**Exercise inputs**
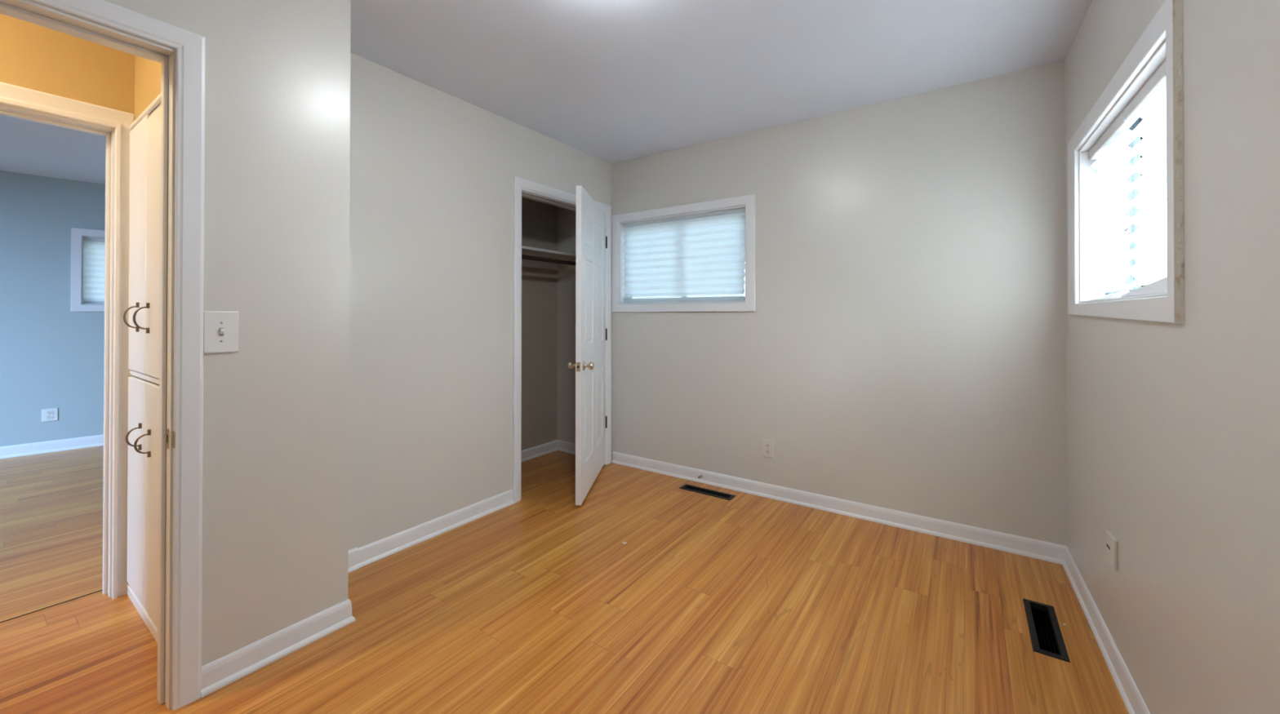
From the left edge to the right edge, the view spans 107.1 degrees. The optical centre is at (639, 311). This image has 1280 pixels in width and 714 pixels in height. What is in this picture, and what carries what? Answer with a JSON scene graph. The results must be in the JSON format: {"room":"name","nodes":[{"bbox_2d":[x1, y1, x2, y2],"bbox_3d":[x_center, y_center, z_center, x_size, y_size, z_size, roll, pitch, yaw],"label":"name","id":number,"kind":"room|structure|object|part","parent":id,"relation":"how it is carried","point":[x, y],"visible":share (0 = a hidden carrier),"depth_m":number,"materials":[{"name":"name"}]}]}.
{"room":"empty bedroom","nodes":[
{"label":"empty bedroom","id":0,"kind":"room"},
{"bbox_2d":[0,170,105,447],"bbox_3d":[-5.915,0.019,3.470,0.138,2.410,5.095,0,0,44],"label":"wall","id":1,"kind":"structure","parent":0,"point":[51,355],"depth_m":4.12,"materials":[{"name":"blue paint"}]},
{"bbox_2d":[41,408,57,422],"bbox_3d":[-5.161,0.902,4.136,0.009,0.108,0.088,0,0,44],"label":"wall outlet","id":2,"kind":"object","parent":1,"relation":"attached to","point":[47,415],"visible":1,"depth_m":4.13,"materials":[{"name":"white plastic"}]},
{"bbox_2d":[46,415,53,419],"bbox_3d":[-5.160,0.923,4.135,0.005,0.027,0.034,0,0,44],"label":"receptacle","id":3,"kind":"object","parent":2,"relation":"attached to","point":[48,417],"depth_m":4.13,"materials":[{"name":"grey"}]},
{"bbox_2d":[0,434,103,459],"bbox_3d":[-5.870,1.174,3.399,0.018,0.099,4.209,0,0,44],"label":"baseboard","id":4,"kind":"structure","parent":1,"relation":"attached to","point":[29,449],"depth_m":4.13,"materials":[{"name":"white paint"}]},
{"bbox_2d":[71,227,105,311],"bbox_3d":[-4.721,-0.376,4.687,0.154,0.750,1.167,0,0,44],"label":"window","id":5,"kind":"structure","parent":1,"relation":"in","point":[77,304],"depth_m":4.25,"materials":[{"name":"white paint"}]},
{"bbox_3d":[-4.931,-0.376,4.535,0.019,0.605,0.554,0,0,44],"label":"sash","id":6,"kind":"part","parent":5,"relation":"part of","materials":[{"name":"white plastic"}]},
{"bbox_2d":[83,237,105,303],"bbox_3d":[-4.708,-0.377,4.678,0.030,0.600,1.044,0,0,44],"label":"pleated shade","id":7,"kind":"object","parent":5,"relation":"attached to","point":[94,248],"visible":0.17,"depth_m":4.35,"materials":[{"name":"white fabric"}]},
{"bbox_2d":[0,114,105,184],"bbox_3d":[-4.781,-1.216,2.514,4.480,0.050,4.700,0,0,35],"label":"ceiling","id":8,"kind":"structure","parent":0,"point":[26,146],"depth_m":3.47,"materials":[{"name":"paint"}]},
{"bbox_2d":[134,55,160,119],"bbox_3d":[-1.829,-0.008,1.862,0.875,2.452,0.100,0,0,35],"label":"wall","id":9,"kind":"structure","parent":0,"point":[147,72],"depth_m":1.96,"materials":[{"name":"yellow paint"}]},
{"bbox_2d":[104,0,351,666],"bbox_3d":[-1.630,-0.011,1.273,0.120,2.452,1.526,0,0,35],"label":"wall","id":10,"kind":"structure","parent":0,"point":[275,433],"depth_m":1.66,"materials":[{"name":"beige paint"}]},
{"bbox_2d":[0,0,204,711],"bbox_3d":[-1.710,0.168,1.146,0.148,2.093,0.952,0,0,35],"label":"door frame","id":11,"kind":"structure","parent":10,"relation":"attached to","point":[189,46],"depth_m":1.46,"materials":[{"name":"white paint"}]},
{"bbox_3d":[-1.441,0.391,1.454,0.054,0.061,0.009,0,0,22],"label":"strike plate","id":12,"kind":"part","parent":11,"relation":"part of","materials":[{"name":"gold metal"}]},
{"bbox_2d":[203,311,238,353],"bbox_3d":[-1.362,0.066,1.540,0.019,0.135,0.088,0,0,35],"label":"light switch","id":13,"kind":"object","parent":10,"relation":"attached to","point":[220,329],"visible":1,"depth_m":1.54,"materials":[{"name":"white plastic"}]},
{"bbox_2d":[200,599,355,697],"bbox_3d":[-1.260,1.174,1.683,0.018,0.088,0.456,0,0,35],"label":"baseboard","id":14,"kind":"structure","parent":10,"relation":"attached to","point":[220,673],"depth_m":1.65,"materials":[{"name":"white paint"}]},
{"bbox_2d":[0,13,557,450],"bbox_3d":[-2.185,-0.006,2.217,0.115,2.453,4.970,0,0,35],"label":"wall","id":15,"kind":"structure","parent":0,"point":[33,56],"depth_m":2.06,"materials":[{"name":"yellow paint"}]},
{"bbox_2d":[0,103,115,598],"bbox_3d":[-2.547,0.210,1.701,0.125,2.013,0.888,0,0,35],"label":"trim","id":16,"kind":"structure","parent":15,"relation":"attached to","point":[109,133],"depth_m":2.03,"materials":[{"name":"beige paint"}]},
{"bbox_2d":[0,81,135,599],"bbox_3d":[-2.486,0.175,1.659,0.024,2.083,0.978,0,0,35],"label":"trim","id":17,"kind":"structure","parent":15,"relation":"attached to","point":[11,95],"depth_m":2.02,"materials":[{"name":"beige paint"}]},
{"bbox_2d":[520,440,557,462],"bbox_3d":[-1.321,1.183,3.375,0.018,0.088,2.069,0,0,35],"label":"baseboard","id":18,"kind":"structure","parent":15,"relation":"attached to","point":[546,448],"depth_m":4.04,"materials":[{"name":"white paint"}]},
{"bbox_2d":[521,258,557,270],"bbox_3d":[-1.320,-0.424,3.384,0.018,0.091,2.070,0,0,35],"label":"trim","id":19,"kind":"structure","parent":15,"relation":"attached to","point":[525,263],"depth_m":4.04,"materials":[{"name":"white paint"}]},
{"bbox_2d":[521,245,575,259],"bbox_3d":[-1.195,-0.480,3.298,0.319,0.021,2.069,0,0,35],"label":"closet shelf","id":20,"kind":"object","parent":19,"relation":"on","point":[528,251],"visible":0.16,"depth_m":3.83,"materials":[{"name":"white paint"}]},
{"bbox_2d":[348,52,611,550],"bbox_3d":[-0.935,-0.001,2.974,0.115,2.452,2.304,0,0,35],"label":"wall","id":21,"kind":"structure","parent":0,"point":[433,171],"depth_m":2.58,"materials":[{"name":"beige paint"}]},
{"bbox_2d":[348,547,359,573],"bbox_3d":[-1.399,1.173,2.174,0.022,0.096,0.192,0,0,35],"label":"trim","id":22,"kind":"structure","parent":21,"relation":"attached to","point":[353,553],"depth_m":2.23,"materials":[{"name":"white paint"}]},
{"bbox_2d":[357,488,514,568],"bbox_3d":[-1.139,1.179,2.555,0.018,0.088,1.154,0,0,35],"label":"baseboard","id":23,"kind":"structure","parent":21,"relation":"attached to","point":[374,552],"depth_m":2.56,"materials":[{"name":"white paint"}]},
{"bbox_2d":[521,190,576,211],"bbox_3d":[-0.581,0.211,3.486,0.115,2.036,0.902,0,0,35],"label":"trim","id":24,"kind":"structure","parent":21,"relation":"attached to","point":[524,194],"depth_m":3.35,"materials":[{"name":"white paint"}]},
{"bbox_2d":[512,176,611,503],"bbox_3d":[-0.526,0.178,3.450,0.018,2.100,1.006,0,0,35],"label":"trim","id":25,"kind":"structure","parent":21,"relation":"attached to","point":[519,184],"depth_m":3.07,"materials":[{"name":"white paint"}]},
{"bbox_2d":[567,185,607,505],"bbox_3d":[-0.363,0.210,3.374,0.171,1.989,0.886,0,0,2],"label":"door","id":26,"kind":"structure","parent":21,"relation":"in","point":[591,239],"depth_m":3.18,"materials":[{"name":"white paint"}]},
{"bbox_3d":[-0.427,0.342,3.011,0.068,0.062,0.062,0,0,6],"label":"knob","id":27,"kind":"part","parent":26,"relation":"part of","materials":[{"name":"gold metal"}]},
{"bbox_3d":[-0.383,0.343,2.940,0.023,0.058,0.003,0,0,6],"label":"latch plate","id":28,"kind":"part","parent":26,"relation":"part of","materials":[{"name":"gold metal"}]},
{"bbox_3d":[-0.325,0.342,3.001,0.068,0.062,0.062,0,0,6],"label":"knob","id":29,"kind":"part","parent":26,"relation":"part of","materials":[{"name":"gold metal"}]},
{"bbox_2d":[0,445,1128,713],"bbox_3d":[-2.736,1.269,2.060,8.350,0.100,6.300,0,0,35],"label":"floor","id":30,"kind":"structure","parent":0,"point":[538,603],"depth_m":1.86,"materials":[{"name":"brown wood"}]},
{"bbox_2d":[0,590,102,623],"bbox_3d":[-2.591,1.216,1.725,0.006,0.002,0.852,0,0,35],"label":"threshold","id":31,"kind":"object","parent":30,"relation":"on","point":[100,590],"depth_m":1.95,"materials":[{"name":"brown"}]},
{"bbox_2d":[123,93,160,643],"bbox_3d":[-1.782,0.204,1.924,0.849,2.030,0.382,0,0,35],"label":"linen cabinet","id":32,"kind":"object","parent":30,"relation":"on","point":[142,436],"visible":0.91,"depth_m":1.86,"materials":[{"name":"beige paint"}]},
{"bbox_3d":[-2.049,0.021,1.904,0.015,0.119,0.044,0,0,35],"label":"door pull","id":33,"kind":"part","parent":32,"relation":"part of","materials":[{"name":"brown metal"}]},
{"bbox_3d":[-2.000,0.496,1.867,0.015,0.106,0.044,0,0,35],"label":"door pull","id":34,"kind":"part","parent":32,"relation":"part of","materials":[{"name":"brown metal"}]},
{"bbox_3d":[-2.072,0.719,1.951,0.316,0.880,0.016,0,0,35],"label":"cabinet door","id":35,"kind":"part","parent":32,"relation":"part of","materials":[{"name":"beige paint"}]},
{"bbox_3d":[-2.071,-0.266,1.957,0.316,1.026,0.016,0,0,35],"label":"cabinet door","id":36,"kind":"part","parent":32,"relation":"part of","materials":[{"name":"beige paint"}]},
{"bbox_3d":[-1.901,0.024,1.802,0.015,0.117,0.044,0,0,35],"label":"door pull","id":37,"kind":"part","parent":32,"relation":"part of","materials":[{"name":"brown metal"}]},
{"bbox_3d":[-1.874,0.499,1.780,0.015,0.104,0.044,0,0,35],"label":"door pull","id":38,"kind":"part","parent":32,"relation":"part of","materials":[{"name":"brown metal"}]},
{"bbox_3d":[-1.958,0.263,1.880,0.608,0.020,0.010,0,0,35],"label":"rail moulding","id":39,"kind":"part","parent":32,"relation":"part of","materials":[{"name":"beige paint"}]},
{"bbox_3d":[-1.950,-0.802,1.878,0.629,0.018,0.013,0,0,35],"label":"moulding","id":40,"kind":"part","parent":32,"relation":"part of","materials":[{"name":"beige paint"}]},
{"bbox_3d":[-1.829,0.718,1.784,0.266,0.880,0.016,0,0,35],"label":"cabinet door","id":41,"kind":"part","parent":32,"relation":"part of","materials":[{"name":"beige paint"}]},
{"bbox_3d":[-1.828,-0.257,1.790,0.266,1.006,0.016,0,0,35],"label":"cabinet door","id":42,"kind":"part","parent":32,"relation":"part of","materials":[{"name":"beige paint"}]},
{"bbox_2d":[679,484,735,500],"bbox_3d":[0.455,1.273,3.220,0.380,0.099,0.096,0,0,35],"label":"floor vent","id":43,"kind":"object","parent":30,"relation":"in","point":[687,487],"visible":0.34,"depth_m":3.22,"materials":[{"name":"black metal"}]},
{"bbox_2d":[1022,599,1070,662],"bbox_3d":[1.562,1.266,1.827,0.100,0.099,0.381,0,0,35],"label":"floor vent","id":44,"kind":"object","parent":30,"relation":"in","point":[1046,635],"visible":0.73,"depth_m":1.86,"materials":[{"name":"black metal"}]},
{"bbox_2d":[350,0,1091,164],"bbox_3d":[-0.585,-1.286,1.262,3.890,0.100,5.200,0,0,35],"label":"ceiling","id":45,"kind":"structure","parent":0,"point":[611,82],"depth_m":2.26,"materials":[{"name":"paint"}]},
{"bbox_2d":[557,60,1066,546],"bbox_3d":[0.736,0.003,3.306,3.740,2.452,0.140,0,0,35],"label":"wall","id":46,"kind":"structure","parent":0,"point":[902,348],"depth_m":2.76,"materials":[{"name":"beige paint"}]},
{"bbox_2d":[521,254,575,265],"bbox_3d":[-1.097,-0.415,3.230,0.053,0.053,2.034,0,0,35],"label":"closet rod","id":47,"kind":"object","parent":46,"relation":"attached to","point":[523,256],"visible":0.02,"depth_m":3.74,"materials":[{"name":"brown"}]},
{"bbox_2d":[557,440,575,454],"bbox_3d":[-0.541,1.188,4.082,0.500,0.088,0.018,0,0,35],"label":"baseboard","id":48,"kind":"structure","parent":46,"relation":"attached to","point":[564,446],"depth_m":4.15,"materials":[{"name":"white paint"}]},
{"bbox_2d":[557,257,575,270],"bbox_3d":[-0.606,-0.419,4.138,0.302,0.091,0.018,0,0,35],"label":"trim","id":49,"kind":"structure","parent":46,"relation":"attached to","point":[560,266],"depth_m":4.15,"materials":[{"name":"white paint"}]},
{"bbox_2d":[611,194,755,311],"bbox_3d":[0.311,-0.396,3.592,1.221,0.791,0.156,0,0,35],"label":"window","id":50,"kind":"structure","parent":46,"relation":"in","point":[716,305],"depth_m":3.50,"materials":[{"name":"white paint"}]},
{"bbox_3d":[0.140,-0.395,3.787,0.561,0.650,0.013,0,0,35],"label":"sash","id":51,"kind":"part","parent":50,"relation":"part of","materials":[{"name":"white plastic"}]},
{"bbox_2d":[622,207,745,302],"bbox_3d":[0.303,-0.398,3.575,1.063,0.645,0.033,0,0,35],"label":"pleated shade","id":52,"kind":"object","parent":50,"relation":"attached to","point":[704,254],"visible":0.95,"depth_m":3.54,"materials":[{"name":"white fabric"}]},
{"bbox_3d":[0.553,-0.396,3.482,0.554,0.650,0.018,0,0,35],"label":"sash","id":53,"kind":"part","parent":50,"relation":"part of","materials":[{"name":"white plastic"}]},
{"bbox_2d":[762,439,773,457],"bbox_3d":[0.847,0.906,3.134,0.077,0.116,0.009,0,0,35],"label":"wall outlet","id":54,"kind":"object","parent":46,"relation":"attached to","point":[767,445],"visible":1,"depth_m":3.13,"materials":[{"name":"white plastic"}]},
{"bbox_2d":[764,443,769,448],"bbox_3d":[0.846,0.886,3.133,0.033,0.027,0.005,0,0,35],"label":"receptacle","id":55,"kind":"object","parent":54,"relation":"attached to","point":[766,445],"depth_m":3.13,"materials":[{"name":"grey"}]},
{"bbox_2d":[764,449,769,454],"bbox_3d":[0.846,0.927,3.132,0.033,0.027,0.005,0,0,35],"label":"receptacle","id":56,"kind":"object","parent":54,"relation":"attached to","point":[766,451],"depth_m":3.13,"materials":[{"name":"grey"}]},
{"bbox_2d":[611,451,1066,564],"bbox_3d":[0.920,1.184,3.076,2.782,0.088,0.018,0,0,35],"label":"baseboard","id":57,"kind":"structure","parent":46,"relation":"attached to","point":[1015,544],"depth_m":2.79,"materials":[{"name":"white paint"}]},
{"bbox_2d":[1064,0,1279,713],"bbox_3d":[1.104,-0.011,0.703,0.140,2.452,3.734,0,0,33],"label":"wall","id":58,"kind":"structure","parent":0,"point":[1173,430],"depth_m":1.05,"materials":[{"name":"beige paint"}]},
{"bbox_2d":[1062,546,1150,713],"bbox_3d":[1.075,1.171,0.800,0.018,0.088,3.590,0,0,33],"label":"baseboard","id":59,"kind":"structure","parent":58,"relation":"attached to","point":[1134,703],"depth_m":1.67,"materials":[{"name":"white paint"}]},
{"bbox_2d":[1106,530,1117,570],"bbox_3d":[1.624,0.821,1.629,0.012,0.101,0.090,0,0,33],"label":"cable plate","id":60,"kind":"object","parent":58,"relation":"attached to","point":[1111,542],"visible":1,"depth_m":1.61,"materials":[{"name":"white plastic"}]},
{"bbox_2d":[1067,0,1184,324],"bbox_3d":[1.694,-0.374,1.617,0.157,0.811,1.246,0,0,33],"label":"window","id":61,"kind":"structure","parent":58,"relation":"in","point":[1166,24],"depth_m":1.44,"materials":[{"name":"white paint"}]},
{"bbox_2d":[1088,108,1138,300],"bbox_3d":[1.792,-0.371,1.805,0.044,0.646,0.512,0,0,33],"label":"pleated shade","id":62,"kind":"object","parent":61,"relation":"attached to","point":[1111,152],"visible":0.96,"depth_m":1.78,"materials":[{"name":"white fabric"}]},
{"bbox_3d":[1.870,-0.370,1.837,0.018,0.648,0.374,0,0,33],"label":"sash","id":63,"kind":"part","parent":61,"relation":"part of","materials":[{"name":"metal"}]},
{"bbox_3d":[1.870,-0.370,1.837,0.004,0.580,0.306,0,0,33],"label":"pane","id":64,"kind":"part","parent":61,"relation":"part of","materials":[{"name":"clear glass"}]},
{"bbox_2d":[1117,59,1167,297],"bbox_3d":[1.512,-0.373,1.393,0.060,0.647,0.553,0,0,33],"label":"pleated shade","id":65,"kind":"object","parent":61,"relation":"attached to","point":[1148,104],"visible":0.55,"depth_m":1.44,"materials":[{"name":"white fabric"}]},
{"bbox_3d":[1.649,-0.372,1.466,0.004,0.580,0.761,0,0,33],"label":"pane","id":66,"kind":"part","parent":61,"relation":"part of","materials":[{"name":"clear glass"}]}
]}

**Required work**
State the number of lines in this listing that contain the string "empty", and add nothing else.

**Solution below**
2